やるのはいいが、集中力を欠けば失敗に結びつく。思いつきではなく、充分に考えてから動く・・という所作も集中力といえる。あ~して、こうして…と複雑ではなく単純に組み立て、動いた瞬間からその組み立てで動けば、大よそのことは上手(うま)くいく。落ちついて物事に処(しょ)す・・あるいは、ゆっくりと書く、キーを叩(たた)く・・などといった所作も、この集中力に属する。手抜かり、書き損じ、入力ミスなどが生じないからだ。
平山は、ある寺で写経をしていた。生れもって粗忽(そこつ)者の平山は、周囲の人々に比べると格段、書き量が少なかった。
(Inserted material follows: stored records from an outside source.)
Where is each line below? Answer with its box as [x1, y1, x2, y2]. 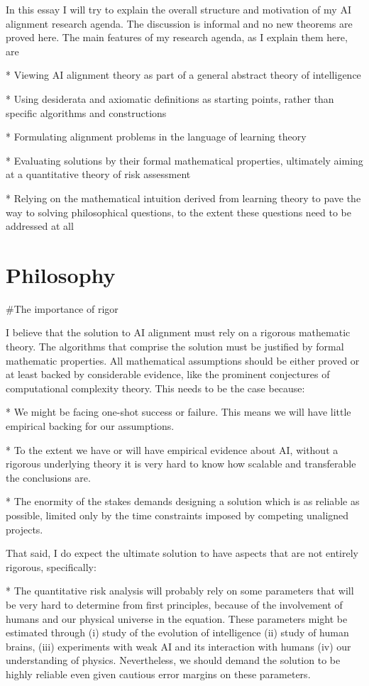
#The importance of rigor [6, 301, 119, 316]
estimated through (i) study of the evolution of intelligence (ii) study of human [6, 625, 349, 640]
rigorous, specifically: [6, 559, 97, 574]
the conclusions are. [6, 470, 91, 485]
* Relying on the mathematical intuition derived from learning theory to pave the [6, 190, 361, 205]
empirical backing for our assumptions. [6, 419, 175, 433]
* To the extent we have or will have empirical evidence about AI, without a [6, 442, 338, 457]
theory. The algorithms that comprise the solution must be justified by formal [6, 339, 344, 354]
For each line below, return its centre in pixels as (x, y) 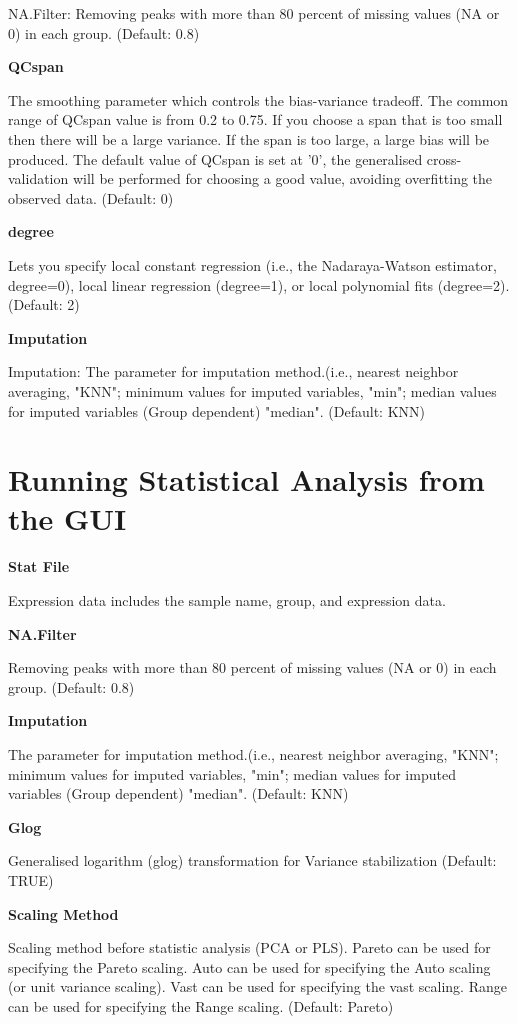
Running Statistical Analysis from (246, 479)
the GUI (67, 518)
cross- (444, 158)
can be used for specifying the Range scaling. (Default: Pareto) (201, 1005)
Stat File (39, 566)
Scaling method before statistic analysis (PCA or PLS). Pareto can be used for (249, 947)
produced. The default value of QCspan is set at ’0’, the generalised (215, 158)
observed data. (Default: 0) (91, 197)
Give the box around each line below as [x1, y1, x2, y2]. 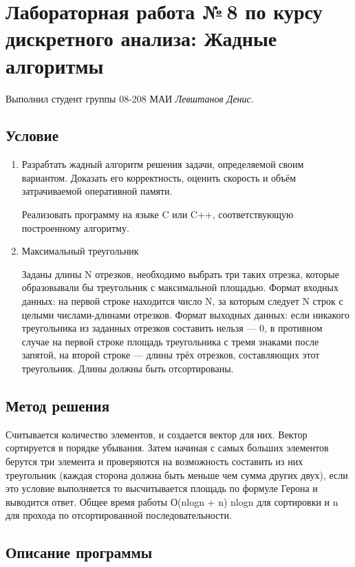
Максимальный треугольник [21, 244, 139, 258]
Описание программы [6, 542, 153, 563]
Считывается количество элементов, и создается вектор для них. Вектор [6, 427, 308, 441]
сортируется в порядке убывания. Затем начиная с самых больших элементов [6, 440, 329, 455]
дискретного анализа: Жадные [6, 24, 277, 52]
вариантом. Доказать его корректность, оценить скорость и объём [21, 170, 297, 184]
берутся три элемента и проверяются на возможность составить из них [6, 454, 303, 468]
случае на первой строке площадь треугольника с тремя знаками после [21, 334, 319, 348]
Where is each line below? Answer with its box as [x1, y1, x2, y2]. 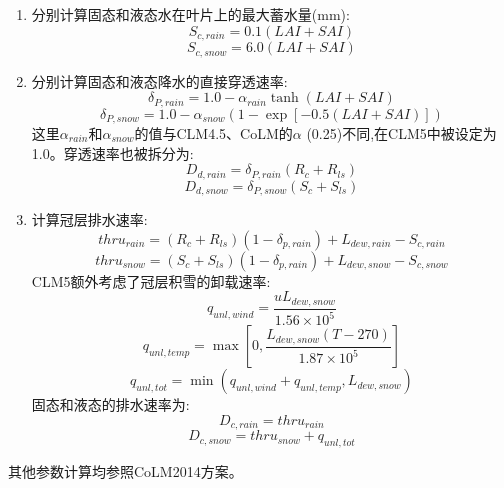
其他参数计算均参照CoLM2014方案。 [8, 460, 243, 481]
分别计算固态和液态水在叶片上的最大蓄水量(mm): [31, 4, 350, 24]
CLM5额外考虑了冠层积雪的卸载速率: [31, 270, 271, 291]
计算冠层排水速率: [31, 209, 148, 230]
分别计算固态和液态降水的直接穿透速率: [31, 70, 288, 91]
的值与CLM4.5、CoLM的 [134, 123, 293, 143]
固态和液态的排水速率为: [31, 394, 190, 415]
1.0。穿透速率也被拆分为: [31, 142, 194, 163]
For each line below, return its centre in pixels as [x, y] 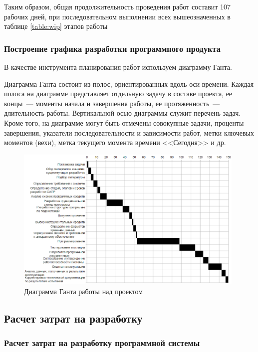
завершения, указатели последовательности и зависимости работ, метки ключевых [129, 132]
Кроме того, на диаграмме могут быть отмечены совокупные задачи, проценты [124, 122]
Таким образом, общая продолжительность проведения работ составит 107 [118, 6]
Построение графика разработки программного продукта [112, 48]
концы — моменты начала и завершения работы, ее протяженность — [112, 103]
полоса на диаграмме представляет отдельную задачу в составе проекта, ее [118, 93]
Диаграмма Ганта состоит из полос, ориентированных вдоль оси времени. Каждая [129, 84]
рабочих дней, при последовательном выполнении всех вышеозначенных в [117, 16]
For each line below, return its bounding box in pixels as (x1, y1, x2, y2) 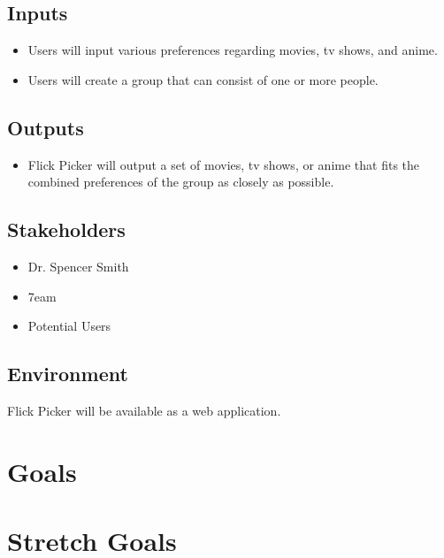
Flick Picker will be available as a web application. (7, 401, 281, 419)
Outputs (7, 113, 84, 141)
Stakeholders (7, 216, 126, 243)
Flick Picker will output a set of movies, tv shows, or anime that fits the (27, 155, 419, 173)
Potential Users (27, 317, 111, 335)
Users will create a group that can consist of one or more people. (27, 70, 379, 88)
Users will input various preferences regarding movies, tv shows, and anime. (27, 41, 438, 59)
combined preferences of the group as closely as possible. (27, 172, 334, 191)

「ほう…! 慎重(しんちょう)に書かれて…悟りの境地(きょうち)ですなっ、ほっほっほっほっ…」
この寺の貫主で大僧正の蓮寂が平山の左後方から覗(のぞ)き込んで言った。大僧正だけに蓮寂は達観していて、平山がゆっくり書く所作を[悟り]と観たのである。平山としては間違えないよう必死に筆を運んでいるだけなのだ。悟りも、へったくれも無かった。それでも、そう言われれば嬉(うれ)しいのが人である。
「はあ。まあ…」
平山は、ニタリとして蓮寂を振り返って見上げた。この所作が、いけなかった。振り返った途端、平山が持つ筆の先は紙の上を黒く擦(こす)っていた。集中力を欠いたのである。
「ああっ!」
蓮寂は平山の失態を見て見ぬ振りで歩を進めた。顔はニタリと笑っていた。蓮寂も僧侶としての集中力を欠いていた。